Mr. Petry, a dancer who runs media company Dancing Camera, understands the relationship between choreography and the camera. “A lot of times the hardest part for me is that the dance is the dance and you want it to stay true to what it is,” he said. “What was so fun and awesome about Ephrat was how much she wanted to work together. She said, “Let me do something that would really work for this part. So it was actually something new, which is very exciting.

“UnderScored”, on Sam One’s thrilling track “Kitalé”, feels urgent and alive: a visceral response to the moment. “The reason I cycled like a maniac in the pandemic is that I need to move around in space,” Ms. Asherie said. “As dancers, I feel like our sense of time and space has changed so dramatically. When this opportunity arose, I thought to myself, how do we take up space? How do we show that we are here? “

Ms Asherie, known to the dance world as Bounce, spoke about her film, which takes actors from confined spaces to the outdoors, what it’s like to dance with trees (and other household items) and the importance of his club. elders.

The following are edited excerpts from that conversation.

What was the biggest challenge in filming “UnderScored”?

It’s a huge space to cover. You can plan in your head, but ultimately it’s also this dialogue with the videographer. It was so much a matter of timing and joy to create something so unexpected in a short time after being alone and overthinking everything. The thing about the feel on a take is that it’s the closest to a performance.

How did you choose the sites for your dance?

I immediately knew that I wanted to be in the slats on the side of the [Metropolitan Opera] home, because that’s also how much we’ve been confined and separated from each other – and then slowly we’re getting out of it.

What is the root of the choreography in this opening moment?

We called it the ‘rona phrase’, because I made it in my living room. I was like, we just need to dance. It is at the height of the pandemic; I’m like, we’re just going to do a really long sentence, and every time we repeat, I’m going to add four, five, six, seven, eight counts. And we’re going to do this every time we rehearse to keep our stamina. The slats really reflect our Zoom squares and our confinement within those squares. This sentence therefore represents the beginning of our experience at this time.

The film unfolds like chapters for me. How did the cutting in the trees happen?

We have to frolic. There are trees! You cannot not use them.

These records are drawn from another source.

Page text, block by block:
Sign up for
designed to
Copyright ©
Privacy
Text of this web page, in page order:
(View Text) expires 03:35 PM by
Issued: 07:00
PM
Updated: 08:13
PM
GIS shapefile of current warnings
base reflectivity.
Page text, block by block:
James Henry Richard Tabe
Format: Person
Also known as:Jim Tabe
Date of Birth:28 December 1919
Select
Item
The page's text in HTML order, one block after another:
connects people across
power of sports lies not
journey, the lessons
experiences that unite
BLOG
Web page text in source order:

I also have a strange amount of street lights in my apartment. At one point, I put all three of them on the floor, and I was like, they’re my dance partners right now. I was moving through these lamps. And that was before Lincoln Center was on my mind, but then I saw the trees and I thought, oh my God – people don’t even know, but we were dancing alone with our lamps. Or whatever – with our brooms! I’m sure everyone did crazy stuff like that. we all did.

What do Michele Saunders and Archie Burnett represent here?

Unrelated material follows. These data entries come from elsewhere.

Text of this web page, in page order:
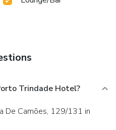
Trindade Hotel?
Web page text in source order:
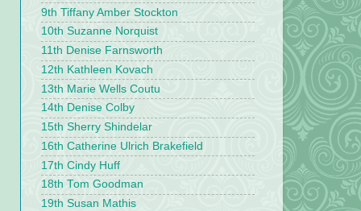
9th Tiffany Amber Stockton
10th Suzanne Norquist
11th Denise Farnsworth
12th Kathleen Kovach
13th Marie Wells Coutu
14th Denise Colby
15th Sherry Shindelar
16th Catherine Ulrich Brakefield
17th Cindy Huff
18th Tom Goodman
19th Susan Mathis
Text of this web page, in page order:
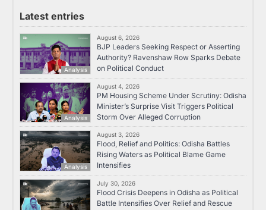
Latest entries
Analysis
August 6, 2026
BJP Leaders Seeking Respect or Asserting
Authority? Ravenshaw Row Sparks Debate
on Political Conduct
Analysis
August 4, 2026
PM Housing Scheme Under Scrutiny: Odisha
Minister’s Surprise Visit Triggers Political
Storm Over Alleged Corruption
Analysis
August 3, 2026
Flood, Relief and Politics: Odisha Battles
Rising Waters as Political Blame Game
Intensifies
July 30, 2026
Flood Crisis Deepens in Odisha as Political
Battle Intensifies Over Relief and Rescue
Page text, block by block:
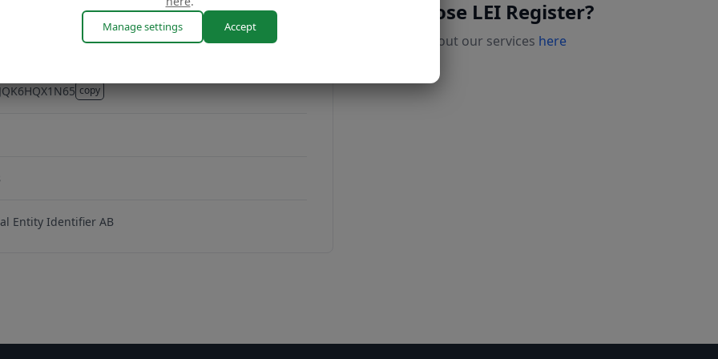
copy
Entity Identifier AB
Why choose LEI Register?
Read more about our services here
Manage settings Accept
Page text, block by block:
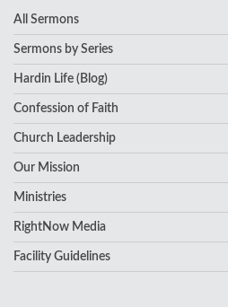
All Sermons
Sermons by Series
Hardin Life (Blog)
Confession of Faith
Church Leadership
Our Mission
Ministries
RightNow Media
Facility Guidelines
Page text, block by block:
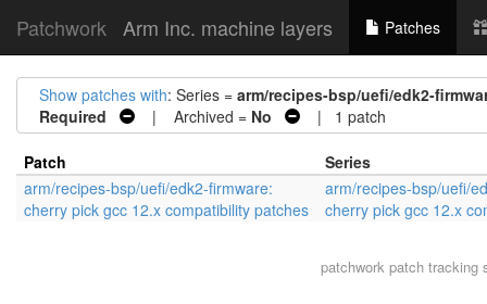
Patchwork Arm Inc. machine layers Patches
Show patches with: Series = arm/recipes-bsp/uefi/edk2-
Required
| Archived = No | 1 patch
Patch
Series
arm/recipes-bsp/uefi/edk2-firmware:
cherry pick gcc 12.x compatibility patches
arm/recipes-bsp/uefi/
cherry pick gcc 12.x
patchworkpatch tracking
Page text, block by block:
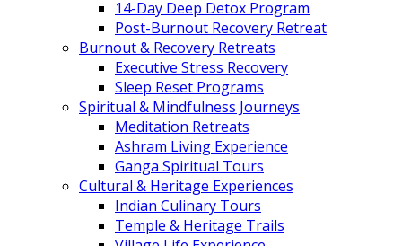
14-Day Deep Detox Program
Post-Burnout Recovery Retreat
Burnout & Recovery Retreats
Executive Stress Recovery
Sleep Reset Programs
Spiritual & Mindfulness Journeys
Meditation Retreats
Ashram Living Experience
Ganga Spiritual Tours
Cultural & Heritage Experiences
Indian Culinary Tours
Temple & Heritage Trails
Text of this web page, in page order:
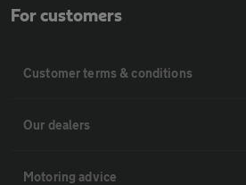
For customers
Customer terms & conditions
Our dealers
Motoring advice
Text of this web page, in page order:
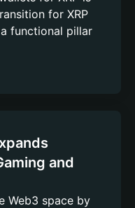
for XRP
functional pillar
and
Web3 space by
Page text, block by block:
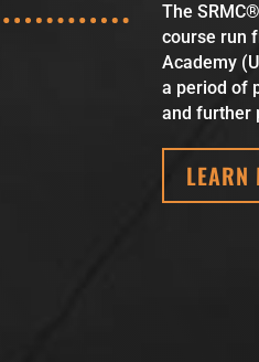
The
course run
Academy
a period of
and further
LEARN
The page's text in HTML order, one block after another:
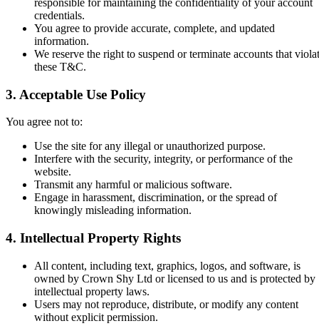
credentials.
You agree to provide accurate, complete, and updated
information.
We reserve the right to suspend or terminate accounts that
these T&C.
3. Acceptable Use Policy
You agree not to:
Use the site for any illegal or unauthorized purpose.
Interfere with the security, integrity, or performance of the
website.
Transmit any harmful or malicious software.
Engage in harassment, discrimination, or the spread of
knowingly misleading information.
4. Intellectual Property Rights
All content, including text, graphics, logos, and software, is
owned by Crown Shy Ltd or licensed to us and is protected by
intellectual property laws.
Users may not reproduce, distribute, or modify any content
without explicit permission.
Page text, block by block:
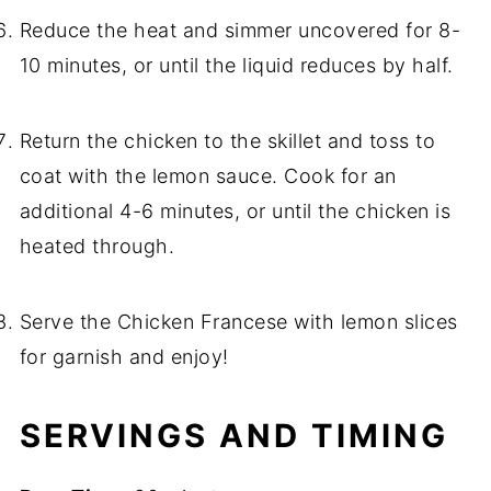
Reduce the heat and simmer uncovered for 8-
10 minutes, or until the liquid reduces by half.
Return the chicken to the skillet and toss to
coat with the lemon sauce. Cook for an
additional 4-6 minutes, or until the chicken is
heated through.
Serve the Chicken Francese with lemon slices
for garnish and enjoy!
SERVINGS AND TIMING

They are the ones who led the way. If you ever see any footage of the Paradise Garage, Michele was there. She was there all the time in full costume – hardcore, like going to the club with a suitcase and several outfits to change costumes. In Kaatsbaan we would rehearse all day, then go back and have big family dinners, then Archie and Michele would dance for hours in the living room. That kind of energy – this is the reason there is a club scene.

What does this mean to you?

It’s like celebrating why we do what we do. The energy they share with us is so generous and magnanimous. I am never going to leave a party sooner ever. Once back at the club, I stay until closing every night. So that’s why. Because we are because of them.